Source records ▸

────────────────────────────────────────

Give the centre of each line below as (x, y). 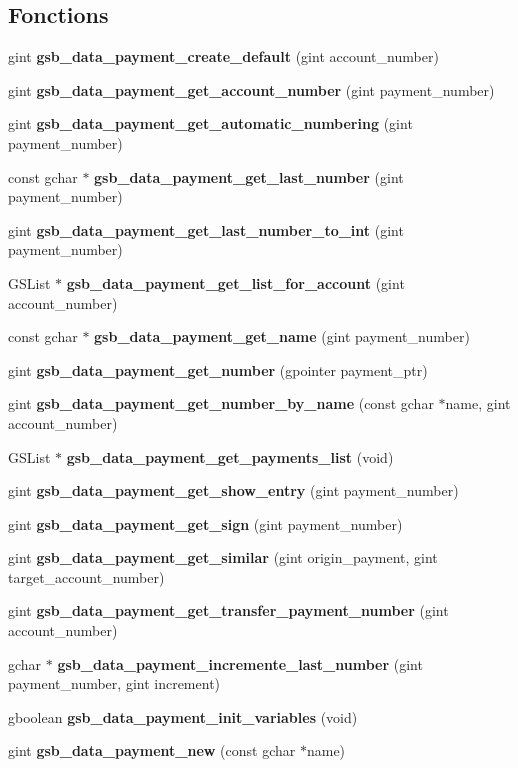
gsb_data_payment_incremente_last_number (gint (240, 663)
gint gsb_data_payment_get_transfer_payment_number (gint (228, 610)
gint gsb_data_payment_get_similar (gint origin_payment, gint (223, 557)
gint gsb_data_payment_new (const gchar (152, 750)
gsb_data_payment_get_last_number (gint (249, 176)
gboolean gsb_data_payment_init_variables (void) (183, 716)
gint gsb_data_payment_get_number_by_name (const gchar (221, 403)
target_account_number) (86, 576)
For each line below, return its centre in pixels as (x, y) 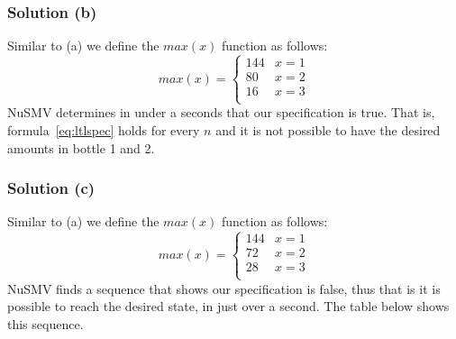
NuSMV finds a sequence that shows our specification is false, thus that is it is (224, 288)
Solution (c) (51, 188)
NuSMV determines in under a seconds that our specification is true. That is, (221, 112)
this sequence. (46, 323)
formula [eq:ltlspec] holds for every (104, 130)
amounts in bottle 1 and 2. (81, 147)
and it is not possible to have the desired (328, 130)
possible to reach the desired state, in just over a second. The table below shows (228, 306)
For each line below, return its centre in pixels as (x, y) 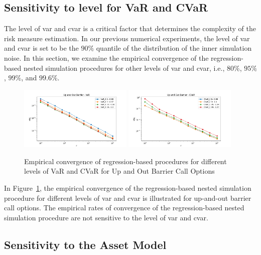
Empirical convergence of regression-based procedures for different (125, 161)
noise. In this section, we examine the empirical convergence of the (106, 57)
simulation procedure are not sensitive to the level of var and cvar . (106, 217)
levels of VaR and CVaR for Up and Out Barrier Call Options (119, 171)
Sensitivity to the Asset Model (85, 244)
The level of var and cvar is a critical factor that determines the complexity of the (130, 28)
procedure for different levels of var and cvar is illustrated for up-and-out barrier (128, 198)
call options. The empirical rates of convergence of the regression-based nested (124, 208)
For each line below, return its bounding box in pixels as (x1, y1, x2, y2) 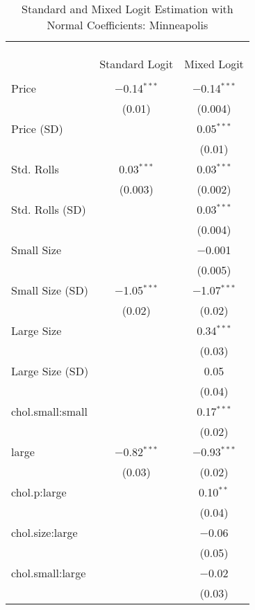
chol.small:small (11, 403, 88, 419)
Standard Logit (99, 56, 174, 72)
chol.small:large (11, 565, 86, 581)
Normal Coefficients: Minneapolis (47, 17, 208, 33)
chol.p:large (11, 484, 67, 500)
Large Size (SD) (11, 363, 89, 379)
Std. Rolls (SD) (11, 201, 86, 217)
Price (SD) (11, 120, 63, 136)
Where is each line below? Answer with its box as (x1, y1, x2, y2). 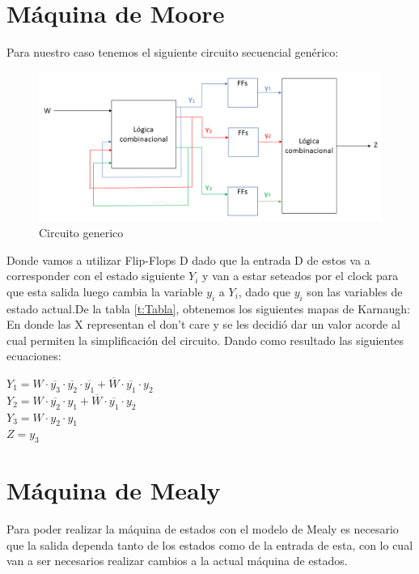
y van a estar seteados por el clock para (202, 267, 399, 284)
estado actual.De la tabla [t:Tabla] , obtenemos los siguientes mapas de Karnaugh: (6, 300, 410, 317)
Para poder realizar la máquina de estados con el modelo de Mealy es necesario (6, 521, 399, 538)
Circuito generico (39, 223, 124, 240)
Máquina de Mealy (6, 474, 221, 507)
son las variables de (307, 283, 403, 300)
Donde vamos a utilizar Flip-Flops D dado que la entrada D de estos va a (6, 251, 370, 268)
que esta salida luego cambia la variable (6, 283, 203, 300)
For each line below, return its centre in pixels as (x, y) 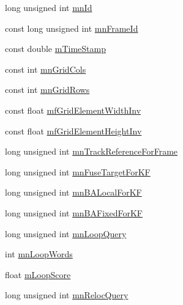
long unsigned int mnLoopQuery (66, 233)
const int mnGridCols (46, 69)
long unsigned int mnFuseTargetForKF (78, 171)
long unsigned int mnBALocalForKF (73, 192)
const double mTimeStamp (55, 49)
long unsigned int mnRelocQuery (67, 295)
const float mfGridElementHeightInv (73, 130)
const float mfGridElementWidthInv (73, 110)
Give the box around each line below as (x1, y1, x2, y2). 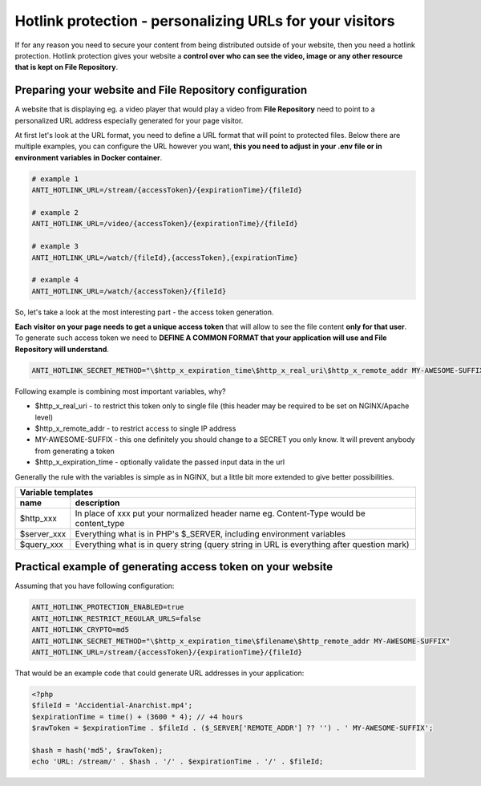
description (75, 497, 120, 508)
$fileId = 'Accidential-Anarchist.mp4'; (31, 701, 192, 710)
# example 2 (31, 208, 79, 217)
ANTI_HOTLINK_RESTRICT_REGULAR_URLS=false (31, 614, 201, 623)
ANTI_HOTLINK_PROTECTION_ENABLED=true (31, 602, 184, 612)
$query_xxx (19, 538, 64, 549)
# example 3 (31, 241, 79, 251)
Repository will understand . (14, 344, 110, 354)

────────────────────────────────────────

WHAT TO PRODUCE ▸ The copy should hold only the lines from the one with "gsb_data_payment_incremente_last_number (gint (240, 663)" through the one with "chol.small:small (11, 403, 88, 419)", exactly as they stand above. Leave out the pictures.

ANSWER TO THE PROBLEM ▸
gsb_data_payment_incremente_last_number (gint (240, 663)
gint gsb_data_payment_get_transfer_payment_number (gint (228, 610)
gint gsb_data_payment_get_similar (gint origin_payment, gint (223, 557)
gint gsb_data_payment_new (const gchar (152, 750)
gsb_data_payment_get_last_number (gint (249, 176)
gboolean gsb_data_payment_init_variables (void) (183, 716)
gint gsb_data_payment_get_number_by_name (const gchar (221, 403)
target_account_number) (86, 576)
For each line below, return its centre in pixels as (x, y) 
NuSMV finds a sequence that shows our specification is false, thus that is it is (224, 288)
Solution (c) (51, 188)
NuSMV determines in under a seconds that our specification is true. That is, (221, 112)
this sequence. (46, 323)
formula [eq:ltlspec] holds for every (104, 130)
amounts in bottle 1 and 2. (81, 147)
and it is not possible to have the desired (328, 130)
possible to reach the desired state, in just over a second. The table below shows (228, 306)
For each line below, return its centre in pixels as (x, y) 
Empirical convergence of regression-based procedures for different (125, 161)
noise. In this section, we examine the empirical convergence of the (106, 57)
simulation procedure are not sensitive to the level of var and cvar . (106, 217)
levels of VaR and CVaR for Up and Out Barrier Call Options (119, 171)
Sensitivity to the Asset Model (85, 244)
The level of var and cvar is a critical factor that determines the complexity of the (130, 28)
procedure for different levels of var and cvar is illustrated for up-and-out barrier (128, 198)
call options. The empirical rates of convergence of the regression-based nested (124, 208)
For each line below, return its bounding box in pixels as (x1, y1, x2, y2) 
chol.small:small (11, 403, 88, 419)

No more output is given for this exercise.